I'm curious to see how it feels for you when you run it. I'm happy to help however I can.
arbol2 days ago
So is this shared memory as in RAM or a markdown file that they update with their statuses?
austinbaggioop2 days ago
I'm using "RAM" loosely, meaning working memory here. In practice, it's a key-value store with pub/sub stored on our shared memory layer, Ensue. Agents write structured state to keys like proofs/{id}/goals/{goal_id}, others subscribe via SSE. Also has embedding-based semantic search, so agents can find tactics from similar past goals.
christinetyip2 days ago
Cool, what’s a good first task to try this on where it’s likely to beat a single agent?
austinbaggioop2 days ago
Math proofs are really easy to run with this specific harness. Our next experiments are going to be bigger, think full code base refactors. We're working on applying RLM to improve context window limits so we can keep more of the actual code in RAM,
Any workloads you want to see? The best are ones that have ways to measure the output being successful, thinking about recreating the C compiler example Anthropic did, but doing it for less than the $20k in tokens they used.
dimitri-vs2 days ago
Maybe I'm just not working on complex or big enough projects but I haven't encountered a case of a feature that couldn't be implemented in one or two context windows. Or using vanilla Claude Code a multi-phase plan doc with a couple of sub agents and a final verification pass with Codex.
I guess maybe I'm doing the orchestration manually, but I always find there's tons of decisions that need to be made in the middle of large plan implementations.

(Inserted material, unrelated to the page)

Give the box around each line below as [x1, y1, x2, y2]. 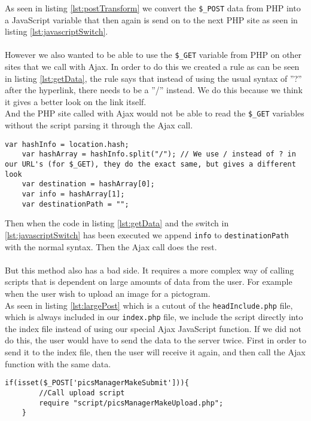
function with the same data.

Your refactor example terrifies me because the best part of a refactor is cleaning out all the bandaid workarounds and obsolete business logic you didn't even know existed. Can't see how an agent swarm would be able to figure that out unless you provide a giga-spec file containing all current business knowledge. And if you don't spec it the agents will just eagerly bake these inefficiencies and problems into your migrated app.
indra_varta2 days ago
[dead]
miligauss2 days ago
we tried putnam a2
slopusila2 days ago
seems like it requires an API key to your proprietary Ensue memory system
austinbaggioop2 days ago
Yeah we're using Ensue since it already handles the annoying infra pieces you’d otherwise have to build to make this work (shared task state + updates, event streams/subscriptions, embeddings + retrieval over intermediate artifacts). You can run the example with a free key from ensue-network.ai. This repo focuses on the orchestration harness.
zmanian2 days ago
“How does progress subscription work — are agents watching specific signals (test failures, TODO list, build status), or just a global feed?”
miligauss2 days ago
claude code doesn't support subscriptions out of the box, so we use the subscription feature to just alert the orchestrator to a single polling file. Not the most elegant thing but still a token save over reading a bunch of sub agent logs. It is as reactive as you can be given the current feature set of claude code.